A bill to protect animal researchers
Measure passed by state Senate committee may be voted on soon
| 21 August 2008
On Thursday, Aug. 12, the state Senate Public Safety Committee passed a revised bill to criminalize the ongoing harassment of biomedical researchers by extreme animal-rights activists. AB 2296, the California Animal Enterprise Act, would make it a misdemeanor to enter “the residential real property of an academic researcher for the purpose of chilling, preventing the exercise of, or interfering with the researcher’s academic freedom,” or to publish information about researchers or their families with the intent that others commit a crime against them.
If the Senate Appropriations Committee next determines costs to be minimal, the bill may be sent directly to the Senate floor for a vote. AB 2296 would extend to academic researchers who use animals the same protection afforded those who work in reproductive health and who are elected and appointed officials.
In testimony before the committee vote, UC Berkeley Police Sgt. Karen Alberts described “concerted, well-orchestrated campaigns of harassment meant to intimidate and terrorize individuals, many of whom are involved in potentially life-saving research.” Since August 2007 more than 30 campus employees — professors, researchers, and staff members — have been targeted by the extremists, with more than 70 incidents, 20 of them criminal, reported to police.
“It is time to enact legislation that gives law enforcement the tools necessary to protect researchers from the extremists who terrorize them,” Alberts said. “This bill, by creating a new misdemeanor for the public posting of the personal information of researchers and a new misdemeanor for trespass, does just that.”
The penalty for posting personal information for the purposes of inciting violence was set at imprisonment in a county jail for not more than one year, a fine of not more than $1,000, or both; the penalty for setting foot on the property of a researcher would be the same. The bill defines an “academic researcher” as any person lawfully engaged in academic research who is a student, trainee, or employee of the University of California, California State University, an accredited California community college, or an accredited, degree-granting, nonprofit institution of the Western Association of Schools and Colleges.
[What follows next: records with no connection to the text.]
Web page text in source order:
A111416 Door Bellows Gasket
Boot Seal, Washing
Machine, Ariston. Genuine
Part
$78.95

At Berkeley, the 20 criminal incidents of home property damage that have been documented during the past year include broken windows, homes pelted by rocks, and vandalized cars. Other incidents range from harassing phone calls and e-mails to loud, threatening, middle-of-the-night demonstrations by masked activists outside scientists’ homes, and the stalking of researchers’ children.
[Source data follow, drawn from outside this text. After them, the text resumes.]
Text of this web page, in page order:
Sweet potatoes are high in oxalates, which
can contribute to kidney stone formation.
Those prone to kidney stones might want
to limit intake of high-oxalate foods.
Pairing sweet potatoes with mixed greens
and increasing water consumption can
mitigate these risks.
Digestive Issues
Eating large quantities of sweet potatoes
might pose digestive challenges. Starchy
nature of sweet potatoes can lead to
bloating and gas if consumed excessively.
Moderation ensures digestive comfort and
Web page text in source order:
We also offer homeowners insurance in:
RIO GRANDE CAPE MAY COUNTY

While harassment of Berkeley researchers has been persistent and frightening to researchers and their families, scientists at other UC campuses have been subjected to more severe harassment. Two weeks ago, for example, the home of one UC Santa Cruz researcher and the car of another were firebombed.
UCLA scientists also have been targeted in recent years: A firebomb scorched the front door of one scientist’s home, while other firebombs were placed near homes and cars but did not explode. One researcher sustained $20,000 in damage to her property after extremists put a garden hose through her window and flooded her home while she was away.
Seven East Bay law-enforcement agencies are investigating these incidents, which also have drawn the attention of the Federal Bureau of Investigation.